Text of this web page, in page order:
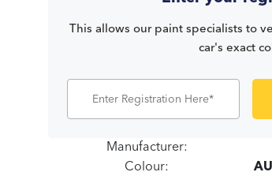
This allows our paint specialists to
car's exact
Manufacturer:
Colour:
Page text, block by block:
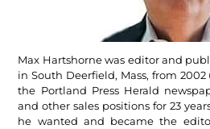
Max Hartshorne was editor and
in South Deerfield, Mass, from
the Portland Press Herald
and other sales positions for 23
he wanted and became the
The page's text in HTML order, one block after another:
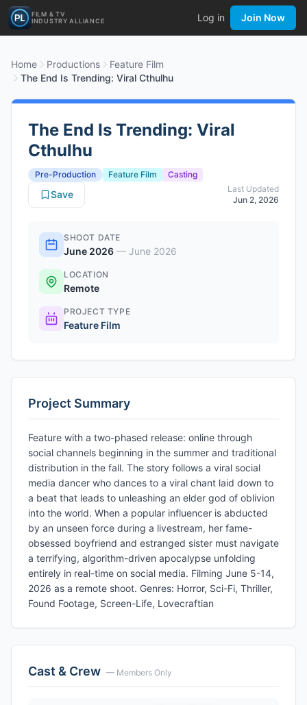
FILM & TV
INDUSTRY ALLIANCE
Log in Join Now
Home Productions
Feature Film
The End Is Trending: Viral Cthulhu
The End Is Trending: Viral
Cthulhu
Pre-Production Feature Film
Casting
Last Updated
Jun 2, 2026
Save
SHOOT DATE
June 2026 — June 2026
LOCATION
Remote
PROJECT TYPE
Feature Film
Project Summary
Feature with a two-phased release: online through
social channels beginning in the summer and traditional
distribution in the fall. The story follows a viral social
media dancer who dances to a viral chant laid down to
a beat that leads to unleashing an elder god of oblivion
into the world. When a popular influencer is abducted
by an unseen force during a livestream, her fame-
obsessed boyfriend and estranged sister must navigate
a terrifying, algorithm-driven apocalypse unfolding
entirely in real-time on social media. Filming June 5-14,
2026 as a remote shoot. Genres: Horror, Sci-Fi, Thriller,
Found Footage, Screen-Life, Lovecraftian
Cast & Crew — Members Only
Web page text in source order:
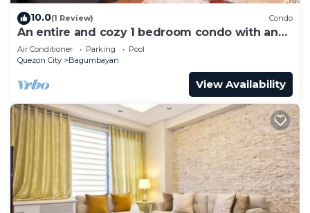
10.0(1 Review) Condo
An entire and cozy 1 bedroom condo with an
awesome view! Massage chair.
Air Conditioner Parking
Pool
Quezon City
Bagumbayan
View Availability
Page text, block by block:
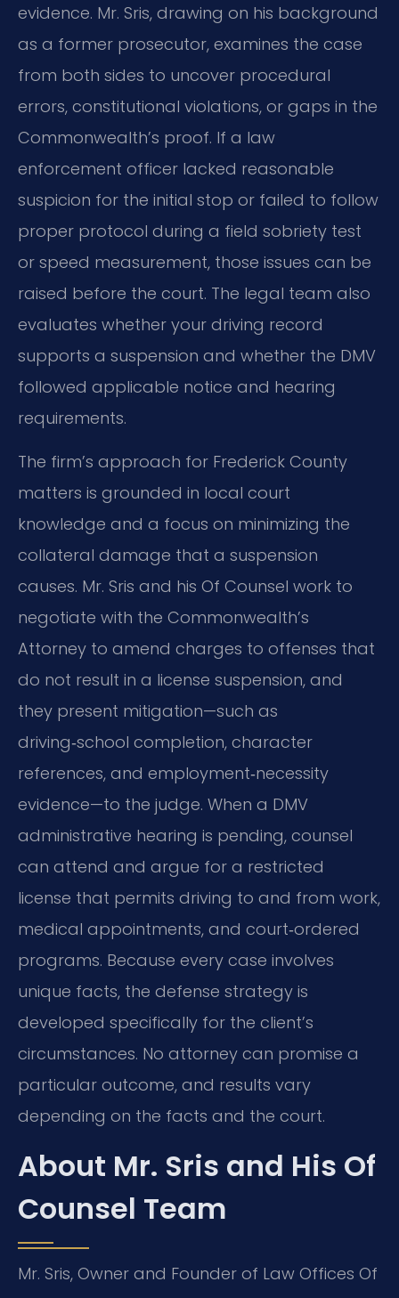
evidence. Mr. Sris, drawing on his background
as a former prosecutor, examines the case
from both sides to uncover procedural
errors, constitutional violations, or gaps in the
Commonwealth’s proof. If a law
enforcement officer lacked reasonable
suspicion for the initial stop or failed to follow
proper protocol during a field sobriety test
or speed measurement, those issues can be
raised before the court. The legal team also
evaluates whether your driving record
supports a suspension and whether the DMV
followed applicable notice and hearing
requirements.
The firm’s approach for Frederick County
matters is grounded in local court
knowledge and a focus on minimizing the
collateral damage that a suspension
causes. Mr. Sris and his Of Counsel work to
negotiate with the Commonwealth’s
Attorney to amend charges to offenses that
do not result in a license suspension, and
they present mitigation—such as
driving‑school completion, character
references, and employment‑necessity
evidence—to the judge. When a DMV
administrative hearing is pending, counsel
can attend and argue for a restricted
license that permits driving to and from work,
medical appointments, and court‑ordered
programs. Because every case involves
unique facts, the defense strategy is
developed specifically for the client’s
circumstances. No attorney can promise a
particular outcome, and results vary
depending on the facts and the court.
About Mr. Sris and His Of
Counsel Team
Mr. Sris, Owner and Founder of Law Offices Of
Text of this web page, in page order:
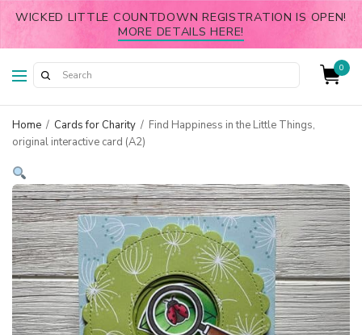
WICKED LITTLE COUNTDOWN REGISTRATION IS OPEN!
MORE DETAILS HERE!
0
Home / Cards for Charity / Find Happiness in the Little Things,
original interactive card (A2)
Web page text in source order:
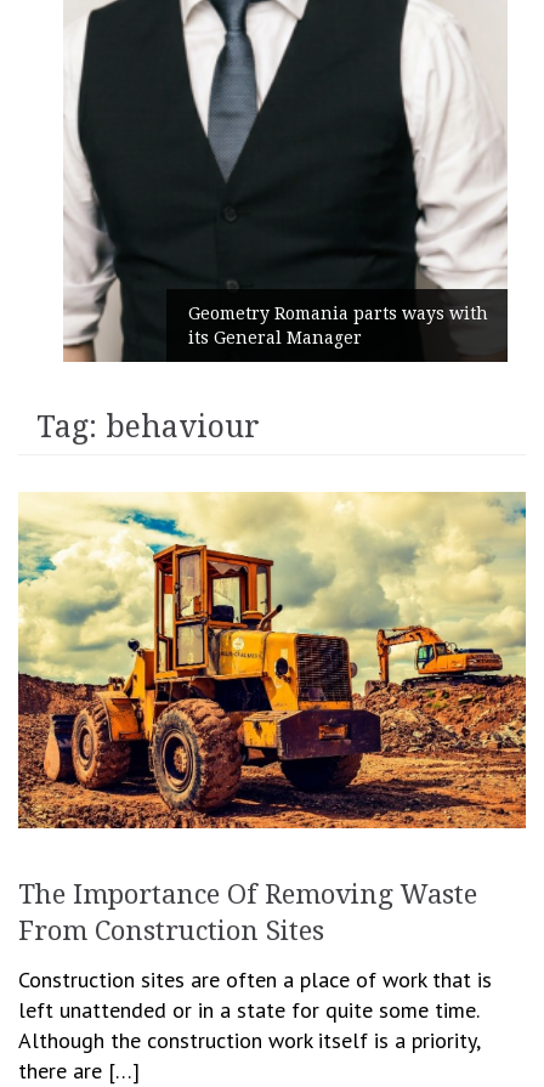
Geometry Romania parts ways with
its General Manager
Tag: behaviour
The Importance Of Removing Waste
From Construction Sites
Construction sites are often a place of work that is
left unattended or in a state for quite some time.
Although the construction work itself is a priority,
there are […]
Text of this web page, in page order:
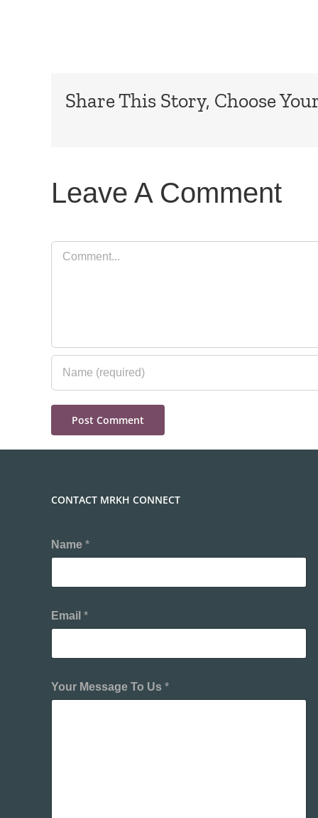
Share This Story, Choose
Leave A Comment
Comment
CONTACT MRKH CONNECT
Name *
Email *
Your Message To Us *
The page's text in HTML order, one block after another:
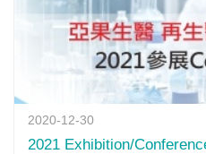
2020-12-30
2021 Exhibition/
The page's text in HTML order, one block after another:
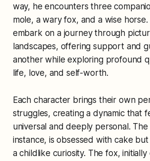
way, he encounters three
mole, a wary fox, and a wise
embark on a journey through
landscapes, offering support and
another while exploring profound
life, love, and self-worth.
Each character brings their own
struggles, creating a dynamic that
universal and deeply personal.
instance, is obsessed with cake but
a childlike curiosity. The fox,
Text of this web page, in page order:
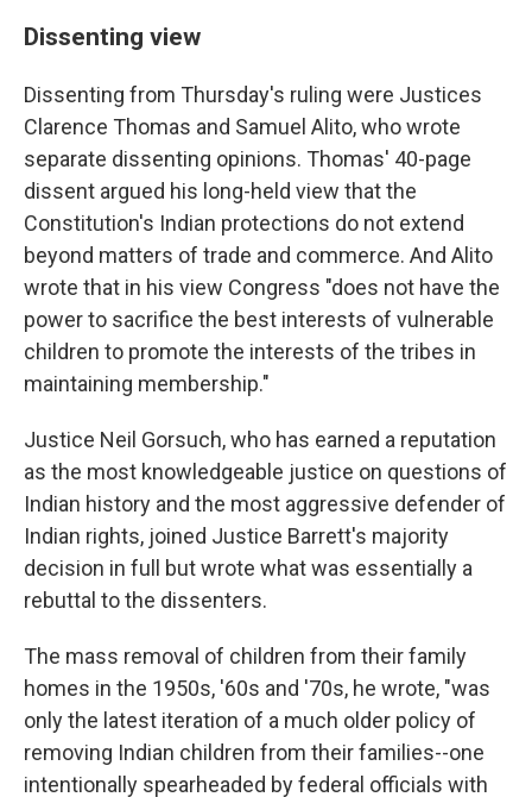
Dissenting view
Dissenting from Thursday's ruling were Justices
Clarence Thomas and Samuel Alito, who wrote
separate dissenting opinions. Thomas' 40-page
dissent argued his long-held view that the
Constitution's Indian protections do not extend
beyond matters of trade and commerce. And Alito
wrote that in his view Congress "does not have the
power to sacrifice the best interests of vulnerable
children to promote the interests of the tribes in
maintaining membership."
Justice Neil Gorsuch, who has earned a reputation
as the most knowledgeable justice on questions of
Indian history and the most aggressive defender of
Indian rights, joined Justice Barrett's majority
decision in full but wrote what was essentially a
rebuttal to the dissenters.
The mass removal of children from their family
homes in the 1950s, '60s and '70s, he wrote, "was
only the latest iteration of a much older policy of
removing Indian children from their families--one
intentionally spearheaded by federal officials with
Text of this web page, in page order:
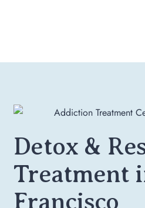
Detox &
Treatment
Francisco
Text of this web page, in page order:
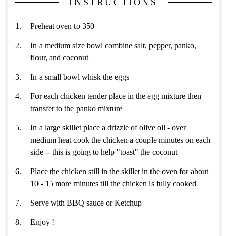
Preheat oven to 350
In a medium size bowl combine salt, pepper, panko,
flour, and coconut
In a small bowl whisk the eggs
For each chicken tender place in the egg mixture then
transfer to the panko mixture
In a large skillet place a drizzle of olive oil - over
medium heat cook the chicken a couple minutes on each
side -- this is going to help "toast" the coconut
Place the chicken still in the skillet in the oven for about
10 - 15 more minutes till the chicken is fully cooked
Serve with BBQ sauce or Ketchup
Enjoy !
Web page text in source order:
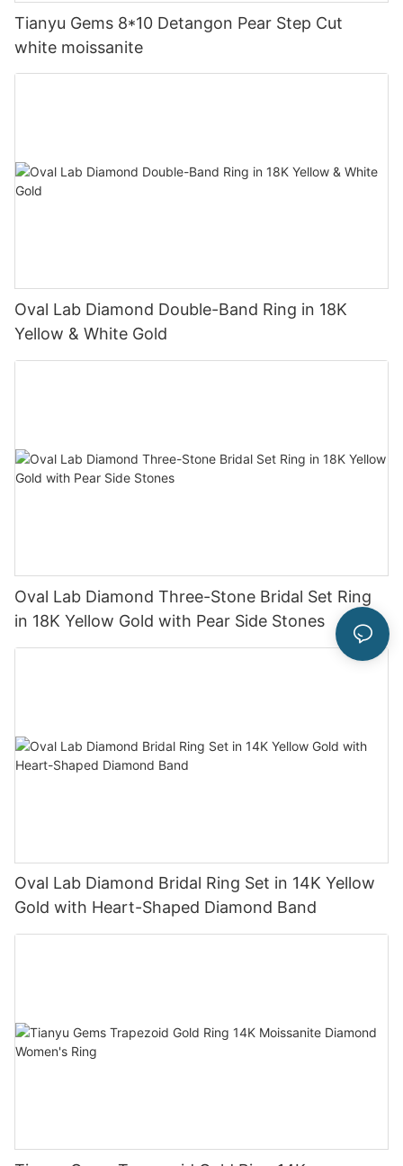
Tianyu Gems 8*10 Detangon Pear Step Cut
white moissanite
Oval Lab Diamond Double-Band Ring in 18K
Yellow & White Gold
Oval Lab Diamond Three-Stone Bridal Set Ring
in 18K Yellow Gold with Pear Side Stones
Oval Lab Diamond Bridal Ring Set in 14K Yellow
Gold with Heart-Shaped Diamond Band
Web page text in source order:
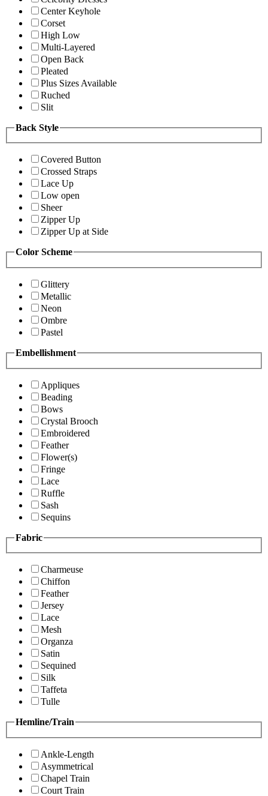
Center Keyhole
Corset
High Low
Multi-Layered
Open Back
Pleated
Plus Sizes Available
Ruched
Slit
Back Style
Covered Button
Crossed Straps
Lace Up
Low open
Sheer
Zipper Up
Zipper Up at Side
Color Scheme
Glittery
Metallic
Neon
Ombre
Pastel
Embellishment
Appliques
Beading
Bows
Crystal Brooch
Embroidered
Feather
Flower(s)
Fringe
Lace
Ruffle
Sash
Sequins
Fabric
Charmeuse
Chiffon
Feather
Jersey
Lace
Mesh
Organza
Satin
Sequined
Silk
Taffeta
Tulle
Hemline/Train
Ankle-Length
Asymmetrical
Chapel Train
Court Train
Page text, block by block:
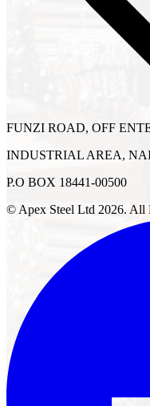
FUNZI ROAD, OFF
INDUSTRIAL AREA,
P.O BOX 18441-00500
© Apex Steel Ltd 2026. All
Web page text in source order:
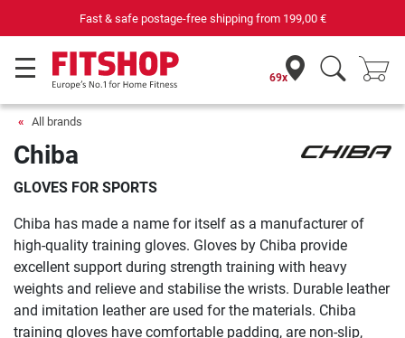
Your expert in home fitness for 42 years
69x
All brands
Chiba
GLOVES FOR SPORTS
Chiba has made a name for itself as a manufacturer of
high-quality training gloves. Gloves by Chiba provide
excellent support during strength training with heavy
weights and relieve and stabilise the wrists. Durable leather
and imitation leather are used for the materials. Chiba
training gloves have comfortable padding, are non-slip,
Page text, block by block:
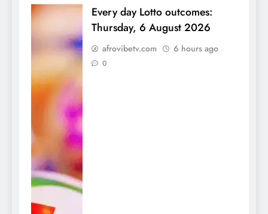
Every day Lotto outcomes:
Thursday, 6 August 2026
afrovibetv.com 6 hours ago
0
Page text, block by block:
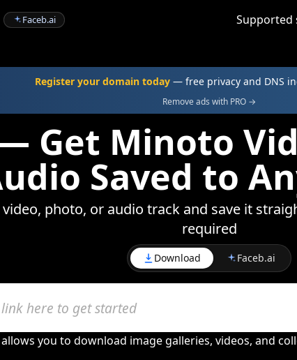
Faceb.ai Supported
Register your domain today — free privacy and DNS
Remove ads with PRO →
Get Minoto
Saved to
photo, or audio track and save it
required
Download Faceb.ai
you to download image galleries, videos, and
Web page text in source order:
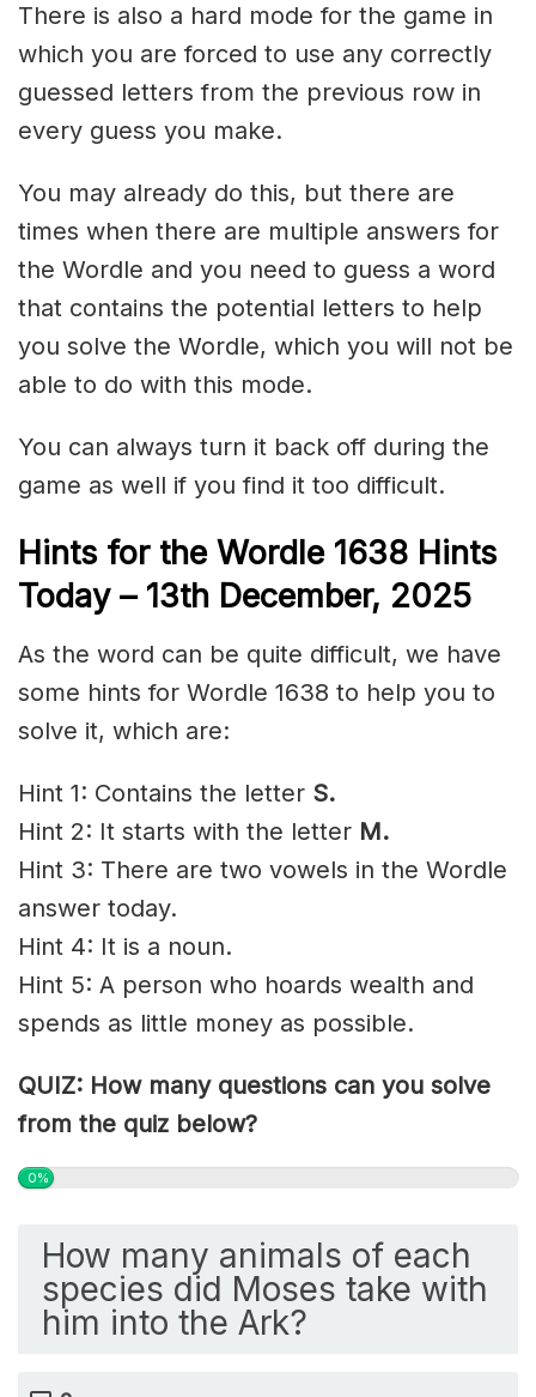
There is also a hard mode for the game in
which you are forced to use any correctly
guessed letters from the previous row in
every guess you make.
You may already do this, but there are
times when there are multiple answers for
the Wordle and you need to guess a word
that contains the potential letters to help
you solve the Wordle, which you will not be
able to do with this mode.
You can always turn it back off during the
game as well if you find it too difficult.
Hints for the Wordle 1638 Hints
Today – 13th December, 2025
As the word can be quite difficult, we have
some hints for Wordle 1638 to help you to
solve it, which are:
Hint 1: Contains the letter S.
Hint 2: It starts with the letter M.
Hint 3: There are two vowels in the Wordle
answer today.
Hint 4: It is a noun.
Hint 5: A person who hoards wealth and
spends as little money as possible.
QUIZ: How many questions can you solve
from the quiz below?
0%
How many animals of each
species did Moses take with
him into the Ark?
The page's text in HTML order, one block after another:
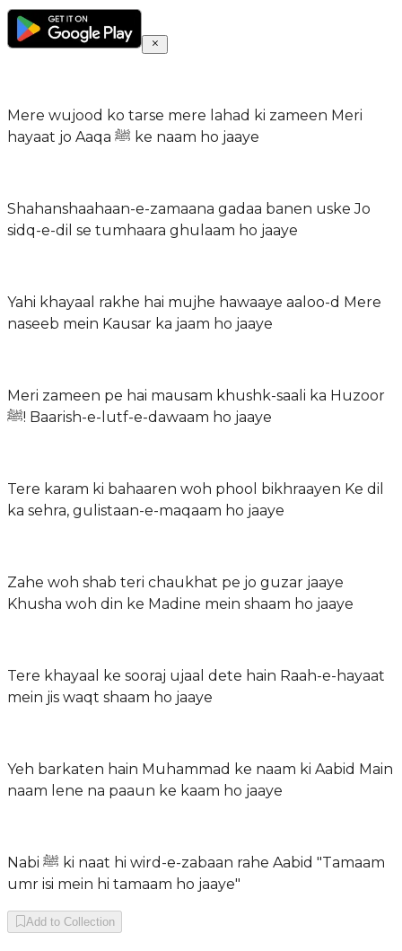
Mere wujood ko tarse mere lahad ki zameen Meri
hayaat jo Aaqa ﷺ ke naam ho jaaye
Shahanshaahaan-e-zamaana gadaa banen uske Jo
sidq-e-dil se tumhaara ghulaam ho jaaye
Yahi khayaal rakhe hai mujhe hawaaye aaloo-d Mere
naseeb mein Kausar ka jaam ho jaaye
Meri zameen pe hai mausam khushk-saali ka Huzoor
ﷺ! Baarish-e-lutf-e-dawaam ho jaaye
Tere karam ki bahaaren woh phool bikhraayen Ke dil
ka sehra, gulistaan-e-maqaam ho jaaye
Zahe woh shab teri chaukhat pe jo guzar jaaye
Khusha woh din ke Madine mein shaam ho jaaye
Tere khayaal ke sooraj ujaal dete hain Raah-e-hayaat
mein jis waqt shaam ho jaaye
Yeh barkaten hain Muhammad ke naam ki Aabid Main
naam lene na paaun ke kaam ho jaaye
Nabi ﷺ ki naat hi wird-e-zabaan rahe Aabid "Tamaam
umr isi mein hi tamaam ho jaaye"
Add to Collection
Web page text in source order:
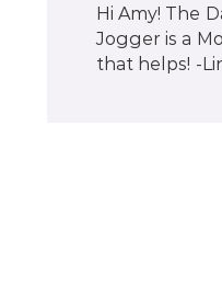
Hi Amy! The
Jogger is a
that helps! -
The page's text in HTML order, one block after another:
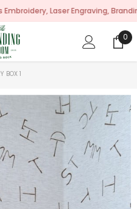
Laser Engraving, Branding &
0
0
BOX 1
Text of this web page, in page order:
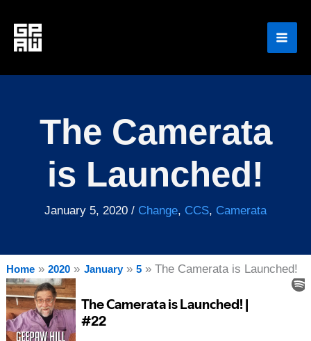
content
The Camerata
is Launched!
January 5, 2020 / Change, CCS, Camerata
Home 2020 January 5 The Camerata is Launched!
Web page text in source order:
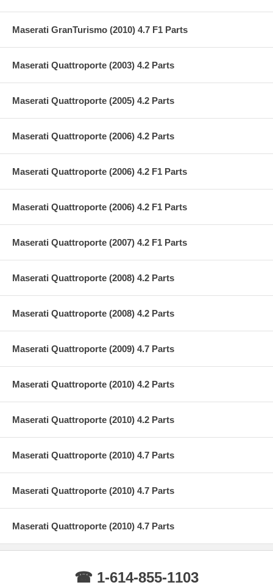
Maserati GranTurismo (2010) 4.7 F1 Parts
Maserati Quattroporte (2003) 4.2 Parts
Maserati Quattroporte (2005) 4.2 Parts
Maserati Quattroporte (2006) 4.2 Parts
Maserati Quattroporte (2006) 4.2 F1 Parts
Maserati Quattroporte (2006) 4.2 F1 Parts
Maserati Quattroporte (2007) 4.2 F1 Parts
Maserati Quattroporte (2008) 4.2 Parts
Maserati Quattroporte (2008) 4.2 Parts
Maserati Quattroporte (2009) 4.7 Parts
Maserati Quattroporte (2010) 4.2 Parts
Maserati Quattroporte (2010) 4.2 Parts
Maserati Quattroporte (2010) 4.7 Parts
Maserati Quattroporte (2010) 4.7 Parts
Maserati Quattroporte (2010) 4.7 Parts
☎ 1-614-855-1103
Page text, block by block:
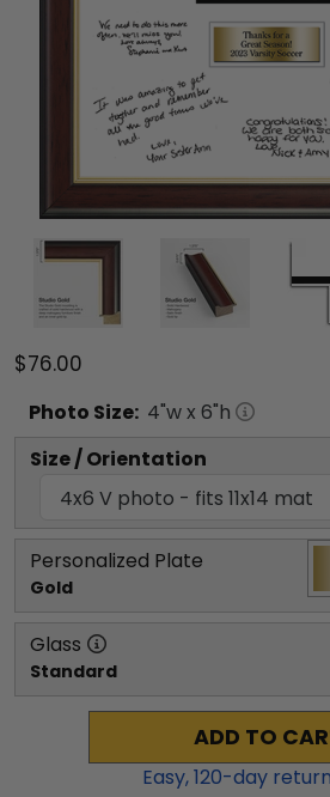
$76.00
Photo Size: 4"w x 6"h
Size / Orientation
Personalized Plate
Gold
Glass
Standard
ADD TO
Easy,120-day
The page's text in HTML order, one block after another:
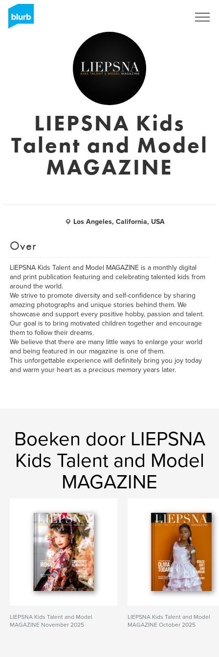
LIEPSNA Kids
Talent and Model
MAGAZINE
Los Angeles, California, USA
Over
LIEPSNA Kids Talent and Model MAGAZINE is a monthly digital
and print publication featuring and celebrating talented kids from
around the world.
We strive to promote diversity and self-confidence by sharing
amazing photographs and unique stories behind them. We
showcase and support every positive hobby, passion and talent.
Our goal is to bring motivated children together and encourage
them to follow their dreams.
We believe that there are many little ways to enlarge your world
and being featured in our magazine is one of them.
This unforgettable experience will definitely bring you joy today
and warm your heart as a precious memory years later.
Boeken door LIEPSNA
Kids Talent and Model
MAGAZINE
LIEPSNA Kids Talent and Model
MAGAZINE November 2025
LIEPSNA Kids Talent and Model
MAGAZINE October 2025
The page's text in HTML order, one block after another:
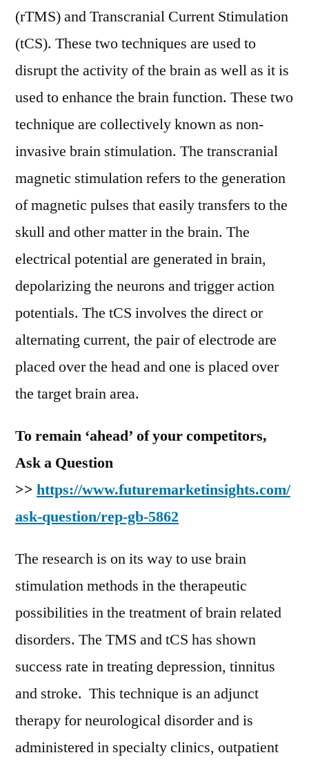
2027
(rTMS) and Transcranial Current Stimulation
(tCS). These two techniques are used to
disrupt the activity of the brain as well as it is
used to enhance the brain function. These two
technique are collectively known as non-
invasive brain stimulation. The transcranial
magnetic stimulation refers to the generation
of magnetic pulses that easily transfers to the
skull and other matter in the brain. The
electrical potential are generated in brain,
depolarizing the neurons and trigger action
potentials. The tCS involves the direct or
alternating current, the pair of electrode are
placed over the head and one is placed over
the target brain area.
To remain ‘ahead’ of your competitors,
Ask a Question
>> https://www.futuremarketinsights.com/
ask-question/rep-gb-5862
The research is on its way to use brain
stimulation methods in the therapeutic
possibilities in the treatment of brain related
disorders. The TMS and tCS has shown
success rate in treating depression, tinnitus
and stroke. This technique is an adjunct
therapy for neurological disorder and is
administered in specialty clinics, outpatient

*****

Exercise goal >> All lines in the records above that contain "facts" are to be reported.

Problem solution >>
unique facts, the defense strategy is
depending on the facts and the court.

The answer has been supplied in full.